First of all, that makes Theoden's line about Eomer being the last of his line double ouch, because it shows he sees Eomer more as a part of his line than his own daughter. But ok, nothing personal, patriarchy in action.
But then, when a woman is chosen to lead, when the existence of the female members of Theoden's line are brought up, it's still Eowyn who is chosen. Not the daughter's king, but the daughter's niece. When the time for a woman to lead comes, Eowyn is chosen, not Idis.
Triple ouch.
Now, this shows just how bloody capable and respected Eowyn is by the people. For her to be chosen not even as a last resort, not just over men, but over another women of her own house, one of higher rank and a greater claim to leadership, shows that when Hama said "all love her", they all love her a lot. (Explains why Elfhelm and his eored turned a blind eye to Eowyn riding with them and smuggling Merry along. The people adore her.)
On a grimmer note, this also shows just how patriarchal Rohan is. Remember, when Eowyn is left in charge, it's only; according to Theoden, in the interim. She is to rule in his stead, but if he falls those left behind are to choose a new lord amongst them. Now, I do believe there's a good chance they would have chosen Eowyn. And I think Theoden would have approved. But it wasn't guaranteed, she wasn't in line to inherit. It would have been act of love to choose Eowyn, not an act of precedent.
With Idis in the picture, this patriarchal standard is pushed even further. First of all, it shows that Eomer would inherit ahead of Idis. Secondly, seeing as Idis can be supplanted, and not just by a man but by another woman, the rank of princess doesn't carry much inherent weight to it. She has no or little right to rule, as rulership can be granted to someone else; both a woman and of lower rank, simply because the people believe she would be better for the job. A prince would not be supplanted in such a way.

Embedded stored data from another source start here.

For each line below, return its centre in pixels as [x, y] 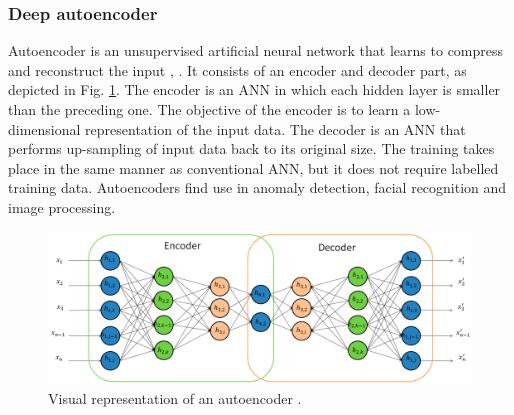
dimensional [44, 128]
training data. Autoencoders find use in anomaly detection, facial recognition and [257, 187]
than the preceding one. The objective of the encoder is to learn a [209, 109]
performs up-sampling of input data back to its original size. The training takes [251, 148]
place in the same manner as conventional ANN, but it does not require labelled [253, 167]
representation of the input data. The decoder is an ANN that [275, 128]
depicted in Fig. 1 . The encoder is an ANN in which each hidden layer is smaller [254, 89]
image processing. [62, 206]

I wonder how Idis might have felt at that. Maybe she would have been glad, maybe she preferred home and hearth and didn't want to deviate from the role assigned to her. Maybe she was glad Eowyn was there to take that weight off her shoulders. Maybe she too longed for the same things Eowyn did, but didn't have Eowyn's will to carry through on those wishes. Maybe she was caught in the middle, resenting Eowyn, wishing for more respect, not wishing too much for a different role than she had, not wishing to lead but not wishing to be supplanted etc...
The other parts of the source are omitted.